5. Firms' mitigation of conduct risk more broadly will also inevitably be on the FCA's radar over the coming weeks. Again, firms' testing of their systems and controls in order to mitigate this risk in a remote working environment will be key. Firms should ensure that they periodically reassess whether there are any additional conduct risks arising out of a remote working environment and deal with these appropriately and efficiently as and when they arise.

Consumer Impact

6. It is clear that firms will be expected to minimise the impact of COVID-19 on consumers in every sense. The FCA will not only be expecting firms' business continuity plans and operational resilience to ensure that their service to consumers remains consistent, but the regulator has also stated that it expects consumers to be given flexibility, for example in relation to their mortgage payments. Firms will need to ensure that they strike the right balance between putting consumers' interests first whilst also maintaining their own liquidity and financial resilience, all of which the FCA has said are important. 
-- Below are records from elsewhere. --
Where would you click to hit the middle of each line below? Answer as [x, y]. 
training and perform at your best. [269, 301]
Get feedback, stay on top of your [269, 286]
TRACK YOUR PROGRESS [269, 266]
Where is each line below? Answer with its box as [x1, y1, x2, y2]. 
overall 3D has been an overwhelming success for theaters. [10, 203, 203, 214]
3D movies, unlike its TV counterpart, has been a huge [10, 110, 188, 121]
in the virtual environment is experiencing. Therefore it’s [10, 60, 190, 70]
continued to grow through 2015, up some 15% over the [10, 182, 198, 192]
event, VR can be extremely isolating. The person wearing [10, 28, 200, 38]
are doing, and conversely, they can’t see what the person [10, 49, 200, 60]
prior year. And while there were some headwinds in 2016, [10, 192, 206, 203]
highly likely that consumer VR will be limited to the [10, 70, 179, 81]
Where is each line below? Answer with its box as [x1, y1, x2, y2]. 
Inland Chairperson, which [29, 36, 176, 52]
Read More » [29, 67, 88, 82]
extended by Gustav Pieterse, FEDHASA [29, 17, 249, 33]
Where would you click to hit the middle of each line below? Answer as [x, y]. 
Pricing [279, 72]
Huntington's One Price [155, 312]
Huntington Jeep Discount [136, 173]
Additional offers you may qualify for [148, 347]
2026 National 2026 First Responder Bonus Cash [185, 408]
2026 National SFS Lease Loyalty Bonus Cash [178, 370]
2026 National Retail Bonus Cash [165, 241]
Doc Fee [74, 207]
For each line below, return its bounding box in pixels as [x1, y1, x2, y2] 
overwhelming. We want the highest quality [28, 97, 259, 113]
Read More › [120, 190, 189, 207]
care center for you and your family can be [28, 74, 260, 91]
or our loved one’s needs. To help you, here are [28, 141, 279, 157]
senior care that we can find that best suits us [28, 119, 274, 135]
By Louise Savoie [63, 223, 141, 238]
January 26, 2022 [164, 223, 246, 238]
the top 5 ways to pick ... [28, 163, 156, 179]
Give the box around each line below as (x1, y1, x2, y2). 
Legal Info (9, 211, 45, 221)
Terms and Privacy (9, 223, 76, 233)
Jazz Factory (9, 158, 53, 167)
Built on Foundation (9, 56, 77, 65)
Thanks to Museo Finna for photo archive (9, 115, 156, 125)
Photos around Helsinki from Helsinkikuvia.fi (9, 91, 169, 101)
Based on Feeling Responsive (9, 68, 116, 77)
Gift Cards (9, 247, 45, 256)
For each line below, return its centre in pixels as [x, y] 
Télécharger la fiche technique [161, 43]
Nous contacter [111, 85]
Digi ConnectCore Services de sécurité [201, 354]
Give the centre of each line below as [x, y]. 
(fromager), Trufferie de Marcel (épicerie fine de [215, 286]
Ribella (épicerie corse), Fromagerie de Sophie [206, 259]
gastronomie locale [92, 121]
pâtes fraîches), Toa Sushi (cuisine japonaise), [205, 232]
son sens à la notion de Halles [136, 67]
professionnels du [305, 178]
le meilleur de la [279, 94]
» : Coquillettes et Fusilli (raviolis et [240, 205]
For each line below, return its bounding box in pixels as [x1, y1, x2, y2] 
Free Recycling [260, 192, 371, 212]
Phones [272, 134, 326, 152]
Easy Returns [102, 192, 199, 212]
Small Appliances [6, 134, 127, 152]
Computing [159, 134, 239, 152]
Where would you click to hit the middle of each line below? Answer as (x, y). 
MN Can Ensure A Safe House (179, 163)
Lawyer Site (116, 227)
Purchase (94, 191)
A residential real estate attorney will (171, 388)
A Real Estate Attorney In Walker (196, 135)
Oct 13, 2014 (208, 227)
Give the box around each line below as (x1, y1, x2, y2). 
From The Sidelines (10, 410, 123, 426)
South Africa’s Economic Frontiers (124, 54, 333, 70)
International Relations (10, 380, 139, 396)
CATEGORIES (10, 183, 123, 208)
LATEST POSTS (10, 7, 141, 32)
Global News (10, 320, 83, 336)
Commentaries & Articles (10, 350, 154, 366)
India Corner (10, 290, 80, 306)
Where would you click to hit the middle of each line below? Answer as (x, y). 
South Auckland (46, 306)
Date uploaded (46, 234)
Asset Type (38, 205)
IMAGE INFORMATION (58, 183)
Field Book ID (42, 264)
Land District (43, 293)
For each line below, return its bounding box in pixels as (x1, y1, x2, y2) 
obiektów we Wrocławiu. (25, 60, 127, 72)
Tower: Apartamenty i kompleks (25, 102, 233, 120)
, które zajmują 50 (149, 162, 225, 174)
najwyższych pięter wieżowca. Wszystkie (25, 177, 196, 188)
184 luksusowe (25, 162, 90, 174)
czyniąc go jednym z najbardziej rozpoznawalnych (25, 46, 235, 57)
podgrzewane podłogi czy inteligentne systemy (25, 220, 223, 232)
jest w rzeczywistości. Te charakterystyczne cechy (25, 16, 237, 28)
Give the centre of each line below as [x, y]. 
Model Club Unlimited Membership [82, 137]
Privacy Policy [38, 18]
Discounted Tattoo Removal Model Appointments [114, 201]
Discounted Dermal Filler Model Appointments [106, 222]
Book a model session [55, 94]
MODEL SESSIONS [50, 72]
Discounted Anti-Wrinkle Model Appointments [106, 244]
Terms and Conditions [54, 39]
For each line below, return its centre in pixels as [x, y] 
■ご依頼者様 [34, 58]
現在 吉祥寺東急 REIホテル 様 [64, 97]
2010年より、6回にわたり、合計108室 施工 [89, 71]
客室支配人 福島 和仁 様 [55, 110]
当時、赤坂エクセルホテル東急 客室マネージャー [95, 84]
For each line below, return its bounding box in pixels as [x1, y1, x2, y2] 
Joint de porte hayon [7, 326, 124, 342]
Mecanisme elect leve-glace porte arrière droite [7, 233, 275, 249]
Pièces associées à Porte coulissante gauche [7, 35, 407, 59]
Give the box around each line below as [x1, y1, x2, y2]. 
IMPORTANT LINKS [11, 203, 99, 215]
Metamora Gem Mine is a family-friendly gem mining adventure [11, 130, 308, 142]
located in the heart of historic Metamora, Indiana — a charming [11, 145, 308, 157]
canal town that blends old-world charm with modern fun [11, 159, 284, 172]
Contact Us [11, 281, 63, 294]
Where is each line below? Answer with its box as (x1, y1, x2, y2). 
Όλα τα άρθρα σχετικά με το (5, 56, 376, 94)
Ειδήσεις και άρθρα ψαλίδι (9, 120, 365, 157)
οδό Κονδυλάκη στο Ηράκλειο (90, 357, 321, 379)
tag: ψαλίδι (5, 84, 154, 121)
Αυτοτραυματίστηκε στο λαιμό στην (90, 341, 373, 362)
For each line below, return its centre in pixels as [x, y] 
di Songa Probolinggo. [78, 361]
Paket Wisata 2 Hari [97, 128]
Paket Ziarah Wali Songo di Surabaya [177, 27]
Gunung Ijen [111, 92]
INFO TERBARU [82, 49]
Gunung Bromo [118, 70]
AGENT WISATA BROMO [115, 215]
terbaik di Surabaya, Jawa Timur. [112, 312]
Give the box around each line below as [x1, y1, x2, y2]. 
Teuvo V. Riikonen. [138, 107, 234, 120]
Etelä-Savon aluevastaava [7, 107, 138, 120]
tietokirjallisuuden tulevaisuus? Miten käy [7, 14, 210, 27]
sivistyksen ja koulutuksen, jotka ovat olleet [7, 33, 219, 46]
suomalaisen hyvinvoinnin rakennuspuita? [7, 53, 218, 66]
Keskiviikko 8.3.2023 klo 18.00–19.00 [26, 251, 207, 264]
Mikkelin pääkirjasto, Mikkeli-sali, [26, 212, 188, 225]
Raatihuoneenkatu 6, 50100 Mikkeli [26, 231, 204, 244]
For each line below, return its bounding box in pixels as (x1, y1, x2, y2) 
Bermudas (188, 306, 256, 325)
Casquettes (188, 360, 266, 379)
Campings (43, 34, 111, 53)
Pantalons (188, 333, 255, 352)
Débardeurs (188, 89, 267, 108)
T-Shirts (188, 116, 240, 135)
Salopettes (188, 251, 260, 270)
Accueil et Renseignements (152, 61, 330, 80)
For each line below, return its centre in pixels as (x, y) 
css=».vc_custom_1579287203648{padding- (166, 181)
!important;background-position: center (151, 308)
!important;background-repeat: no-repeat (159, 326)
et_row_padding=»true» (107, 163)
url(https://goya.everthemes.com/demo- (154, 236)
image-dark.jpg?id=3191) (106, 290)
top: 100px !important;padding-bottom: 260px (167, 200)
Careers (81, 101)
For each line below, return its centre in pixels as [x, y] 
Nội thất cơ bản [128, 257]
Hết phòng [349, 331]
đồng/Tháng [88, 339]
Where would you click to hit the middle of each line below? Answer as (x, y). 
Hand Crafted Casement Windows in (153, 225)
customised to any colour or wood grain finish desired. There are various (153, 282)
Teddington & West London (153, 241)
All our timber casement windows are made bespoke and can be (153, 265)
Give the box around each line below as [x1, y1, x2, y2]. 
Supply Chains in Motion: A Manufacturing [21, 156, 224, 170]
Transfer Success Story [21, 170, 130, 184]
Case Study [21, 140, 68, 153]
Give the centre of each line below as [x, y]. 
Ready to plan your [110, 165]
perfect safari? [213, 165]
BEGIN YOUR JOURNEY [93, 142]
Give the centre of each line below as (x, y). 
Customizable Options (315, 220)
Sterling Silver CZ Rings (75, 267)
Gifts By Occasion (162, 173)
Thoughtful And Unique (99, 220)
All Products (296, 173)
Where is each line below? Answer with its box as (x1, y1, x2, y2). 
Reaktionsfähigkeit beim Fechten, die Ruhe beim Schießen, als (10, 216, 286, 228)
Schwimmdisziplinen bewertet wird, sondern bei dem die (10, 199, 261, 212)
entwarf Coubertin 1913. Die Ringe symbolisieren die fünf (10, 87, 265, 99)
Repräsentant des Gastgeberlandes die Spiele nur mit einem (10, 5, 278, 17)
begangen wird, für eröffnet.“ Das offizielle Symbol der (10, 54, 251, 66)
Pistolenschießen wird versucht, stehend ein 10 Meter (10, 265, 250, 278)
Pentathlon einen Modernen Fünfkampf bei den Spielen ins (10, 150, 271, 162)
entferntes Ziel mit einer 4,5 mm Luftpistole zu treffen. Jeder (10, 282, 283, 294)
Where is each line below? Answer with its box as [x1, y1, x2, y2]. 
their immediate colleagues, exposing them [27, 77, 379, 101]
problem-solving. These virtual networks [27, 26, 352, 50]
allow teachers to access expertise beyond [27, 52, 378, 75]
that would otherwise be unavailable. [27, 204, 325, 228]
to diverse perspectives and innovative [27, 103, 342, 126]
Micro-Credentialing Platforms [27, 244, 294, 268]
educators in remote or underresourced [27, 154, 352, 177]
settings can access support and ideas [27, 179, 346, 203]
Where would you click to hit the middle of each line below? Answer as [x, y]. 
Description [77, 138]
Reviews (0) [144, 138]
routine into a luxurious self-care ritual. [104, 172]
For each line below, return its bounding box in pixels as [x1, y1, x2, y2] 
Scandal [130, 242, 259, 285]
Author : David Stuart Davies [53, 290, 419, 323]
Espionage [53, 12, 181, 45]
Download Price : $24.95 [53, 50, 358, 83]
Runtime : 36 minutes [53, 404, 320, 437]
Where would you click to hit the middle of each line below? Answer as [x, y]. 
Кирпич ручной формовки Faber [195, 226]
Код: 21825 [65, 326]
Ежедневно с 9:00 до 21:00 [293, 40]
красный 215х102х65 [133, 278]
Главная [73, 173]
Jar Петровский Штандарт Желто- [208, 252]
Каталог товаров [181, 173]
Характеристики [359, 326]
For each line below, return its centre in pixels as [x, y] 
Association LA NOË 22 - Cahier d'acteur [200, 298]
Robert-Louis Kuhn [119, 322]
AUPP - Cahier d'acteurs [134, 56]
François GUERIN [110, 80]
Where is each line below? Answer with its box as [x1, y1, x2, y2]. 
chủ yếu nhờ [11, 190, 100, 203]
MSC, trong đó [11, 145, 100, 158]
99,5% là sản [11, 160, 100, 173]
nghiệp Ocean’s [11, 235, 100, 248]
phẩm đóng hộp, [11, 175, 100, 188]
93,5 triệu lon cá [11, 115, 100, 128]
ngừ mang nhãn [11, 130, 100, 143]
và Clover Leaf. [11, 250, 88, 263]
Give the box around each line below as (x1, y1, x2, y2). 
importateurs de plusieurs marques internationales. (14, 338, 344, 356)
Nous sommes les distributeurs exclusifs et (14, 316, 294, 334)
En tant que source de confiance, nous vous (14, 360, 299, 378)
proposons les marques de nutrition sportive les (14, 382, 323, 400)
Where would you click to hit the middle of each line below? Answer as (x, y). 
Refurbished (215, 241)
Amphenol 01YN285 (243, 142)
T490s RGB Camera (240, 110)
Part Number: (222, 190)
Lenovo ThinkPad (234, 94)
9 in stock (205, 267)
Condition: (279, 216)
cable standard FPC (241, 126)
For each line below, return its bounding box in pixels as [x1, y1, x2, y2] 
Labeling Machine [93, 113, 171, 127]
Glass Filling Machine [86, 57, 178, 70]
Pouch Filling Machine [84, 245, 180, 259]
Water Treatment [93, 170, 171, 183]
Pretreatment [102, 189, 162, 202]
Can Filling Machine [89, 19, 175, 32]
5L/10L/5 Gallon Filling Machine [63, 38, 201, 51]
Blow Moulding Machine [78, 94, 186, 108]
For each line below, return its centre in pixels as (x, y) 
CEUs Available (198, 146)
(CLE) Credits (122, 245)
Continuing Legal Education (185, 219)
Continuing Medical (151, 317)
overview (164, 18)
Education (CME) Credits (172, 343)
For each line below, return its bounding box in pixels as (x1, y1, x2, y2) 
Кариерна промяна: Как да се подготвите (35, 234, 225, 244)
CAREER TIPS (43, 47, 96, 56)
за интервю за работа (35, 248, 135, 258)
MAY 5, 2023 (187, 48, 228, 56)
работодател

The Principles for Businesses 

7. The importance of the FCA's Principles for Businesses (the "Principles") is long established and a failure to act in accordance with one or more of the Principles is nearly always at the heart of enforcement action. Firms should not forget this when operating in this extraordinary environment and the FCA will undoubtedly be looking to firms to act in accordance with the Principles, and in the spirit of the rules, rather than maintaining strict policies which might, for example, be perceived to result in consumer detriment. Similarly senior managers should have the senior manager conduct rules in mind when reacting to COVID-19.

Principle 11

8. Maintaining an open dialogue with the FCA will be more important for firms now than ever. The FCA appears to have accepted that we are operating in extraordinary times, but they expect to be kept informed if firms are unable to meet their requirements, for example in relation to recorded lines. Firms will need to consider their Principle 11 obligations very carefully and balance those against the need to understand fully, and rectify, any issues which are identified. If any gaps are identified in a firm's business continuity plans which are likely to cause harm to customers, for example, then this is likely to trigger a Principle 11 notification obligation. Similarly, if a firm realises that it is going to have insufficient regulatory capital, a Principle 11 notification obligation is likely to be triggered. Another important consideration for firms will be the timing of any notifications as recent enforcement outcomes have shown that the timing of notifications is key and the FCA expects to be informed of problems sooner rather than later. 

The last few days have shown that both the regulator and the regulated are more uncertain than ever about the challenges that we will all face in the coming weeks and months. The tenor of the FCA's communications suggests that it is prepared to be forgiving provided that Firms take reasonable steps to deal with those challenges. Only time will tell whether, in practice, this proves to be the case.